İstanbul Bildirisi’nin altını çizdiği noktaların yalnızca küresel değil, sınıfsal bir adalet mücadelesiyle de doğrudan bağlantılı olduğuna dikkat çekiyor. Toker’e göre, insan haklarının özü “herkesin özgür olmak bakımından eşit olduğu” ilkesinde yatıyor: “Eşitliği savunmadığınız bir insan hakları perspektifi olmaz. Bu, yalnızca bir adalet talebi değil aynı zamanda bir sınıf mücadelesidir. Tarihsel olarak bütün sınıf mücadeleleri, adalet mücadelesinin ve insan hakları mücadelesinin bir parçasıdır.”

Toker, insan haklarının sınırlandırılamayacağını belirterek, özünün kavranması gerektiğini vurgulayarak şunları ekliyor: “Ben insan haklarının esasını her zaman eşitliğin savunulması olarak düşünüyorum. ‘Eşitlik ve özgürlük kavramları insanlık onurunun bir parçasıdır’ sözü, sınıf mücadelesinin de kavramıdır.”

Sendikalar ‘ücret pazarlığı’ anlayışına sıkıştı

Sendikal hareketin dar bir “ücret pazarlığı” anlayışına sıkışmasını eleştiren Toker, “Sendikalar kendilerini insan hakları mücadelesinin bir parçası olarak görmüyor. Sanki tek ihlal, ücret skalasındaki bir sorunmuş gibi yaklaşılıyor. Böyle olunca sınıfsal eşitsizliklerin esas ihlali unutuluyor” şeklinde konuştu.

 

 

İnsan hakları terk edildi

TİHV Başkanı Metin Bakkalcı ise İstanbul Bildirisi’nin küresel ölçekte bir uyarı metni olmakla birlikte Türkiye açısından da doğrudan yansımaları olduğuna dikkat çekti.

Bakkalcı, “İstanbul Bildirisi diye paylaştığımız uluslararası bir çalışma küresel ölçekte konuyu ele alıyor.
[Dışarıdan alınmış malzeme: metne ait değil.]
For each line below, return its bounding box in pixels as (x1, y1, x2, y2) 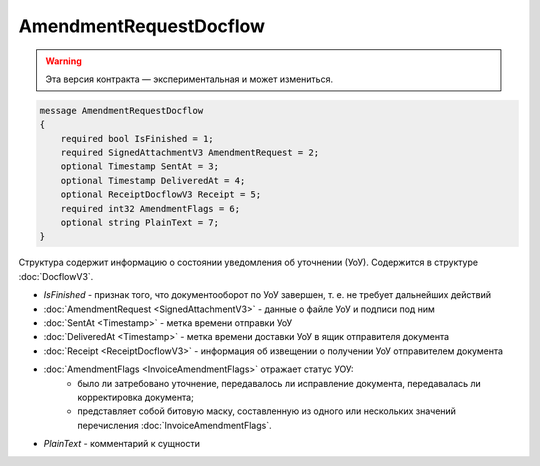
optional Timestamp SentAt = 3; (60, 161, 220, 172)
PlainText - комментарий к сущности (43, 438, 200, 450)
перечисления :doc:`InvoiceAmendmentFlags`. (77, 419, 272, 431)
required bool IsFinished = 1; (60, 133, 214, 144)
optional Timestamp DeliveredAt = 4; (60, 175, 246, 186)
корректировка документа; (77, 391, 194, 403)
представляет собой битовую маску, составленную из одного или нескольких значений (77, 405, 457, 417)
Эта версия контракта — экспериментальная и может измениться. (45, 73, 334, 85)
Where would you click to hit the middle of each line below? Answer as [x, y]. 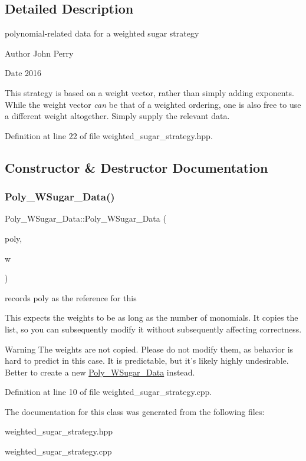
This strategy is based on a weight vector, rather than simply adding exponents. [150, 92]
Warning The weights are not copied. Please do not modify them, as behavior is [149, 349]
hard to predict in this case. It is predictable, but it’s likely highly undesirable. [147, 360]
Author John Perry [39, 53]
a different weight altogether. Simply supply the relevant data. [117, 116]
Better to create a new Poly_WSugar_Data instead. [100, 372]
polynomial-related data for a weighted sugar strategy [102, 33]
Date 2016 [23, 73]
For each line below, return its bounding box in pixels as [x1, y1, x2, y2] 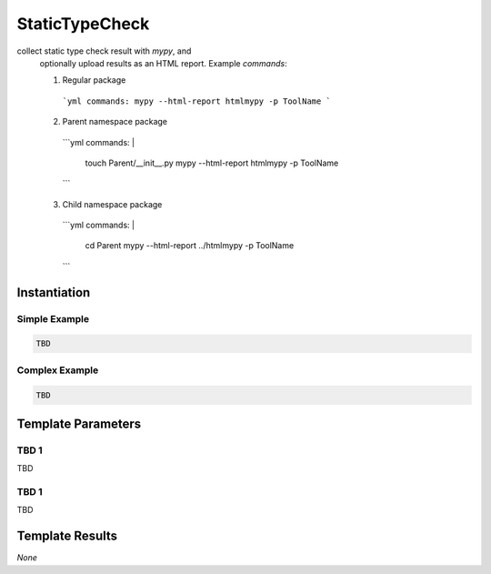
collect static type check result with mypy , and [16, 45, 192, 56]
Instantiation [16, 285, 91, 300]
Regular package [62, 75, 126, 86]
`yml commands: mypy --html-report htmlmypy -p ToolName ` [62, 96, 332, 106]
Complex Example [16, 364, 99, 377]
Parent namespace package [62, 116, 168, 127]
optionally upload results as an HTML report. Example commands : [39, 57, 287, 68]
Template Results [16, 529, 118, 544]
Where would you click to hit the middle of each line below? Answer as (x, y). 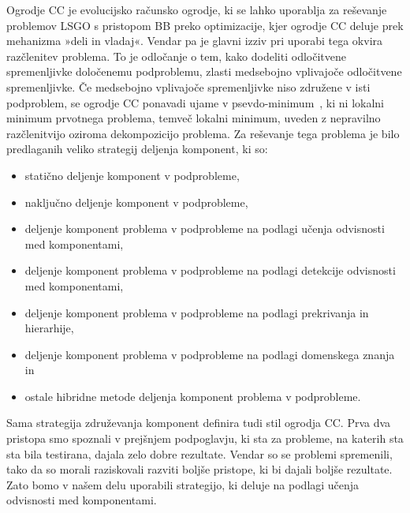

Filistin’e özel atıf yapıldı. Ama Türkiye’ye gelince, insan haklarına dayalı fikrin esas olarak terk edildiği bir dönem yaşıyoruz. Türkiye’de bugün, bütün raporlarımızda ve Birleşmiş Milletler ile Avrupa Konseyi’nin ilgili raporlarında da görüldüğü gibi hakların kural olarak ihlal edildiği, istisna olarak uygulandığı bir ortam var” ifadelerini kullandı.

Bakkalcı, Türkiye’de kuralsızlığın getirdiği keyfiliğin ve belirsizlik rejiminin hüküm sürdüğünü belirterek, insan haklarına dayalı bir perspektifin yeniden hakim kılınması gerektiğini şu ifadelerle dile getirdi: “İnsan hakları savunucuları olarak bunu önlemek için çaba sarf ettik, yeterince başaramadık. Ama bu, bundan sonra da önleyemeyeceğimiz anlamına gelmez. Mesele, insan haklarını referans alan rejimlerin insan haklarının kurucu unsur olma vasfını yeniden öne çıkararak hakim olması için çaba göstermektir.”

Uluslararası mekanizmaların devletlerin asgari düzeyde siyasi irade göstermesiyle işleyebileceğini ancak devletler bu iradeyi çektiğinde sistemin çöktüğünü kaydeden Bakkalcı şöyle konuştu: “BM 1945’te kuruldu, bugün 80’inci yılındayız. Bunca birikim ortadayken, devletler siyasi iradelerini çekiyor diye uluslararası mekanizmaların biçimsel, bürokratik hale dönmesi kabul edilemez. Dolayısıyla İstanbul Bildirisi, devletlere bunu tekrar tekrar hatırlatmayı amaçlıyor.”